▸ Exercise data:
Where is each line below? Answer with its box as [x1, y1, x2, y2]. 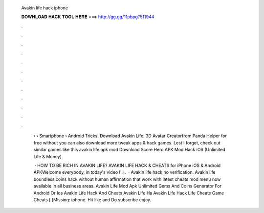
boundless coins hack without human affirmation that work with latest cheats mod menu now [33, 176, 221, 182]
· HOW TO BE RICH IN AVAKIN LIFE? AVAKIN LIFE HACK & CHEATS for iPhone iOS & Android [34, 163, 221, 168]
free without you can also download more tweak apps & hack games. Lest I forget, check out [33, 140, 220, 145]
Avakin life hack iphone [21, 5, 68, 11]
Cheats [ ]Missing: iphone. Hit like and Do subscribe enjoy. [33, 196, 152, 203]
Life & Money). [33, 153, 63, 159]

▸ Your objective: An exact copy of the entries, without any pictures, is what the answer should be.

▸ Result below:
Where is each line below? Answer with its box as [x1, y1, x2, y2]. 
boundless coins hack without human affirmation that work with latest cheats mod menu now [33, 176, 221, 182]
· HOW TO BE RICH IN AVAKIN LIFE? AVAKIN LIFE HACK & CHEATS for iPhone iOS & Android [34, 163, 221, 168]
free without you can also download more tweak apps & hack games. Lest I forget, check out [33, 140, 220, 145]
Avakin life hack iphone [21, 5, 68, 11]
Cheats [ ]Missing: iphone. Hit like and Do subscribe enjoy. [33, 196, 152, 203]
Life & Money). [33, 153, 63, 159]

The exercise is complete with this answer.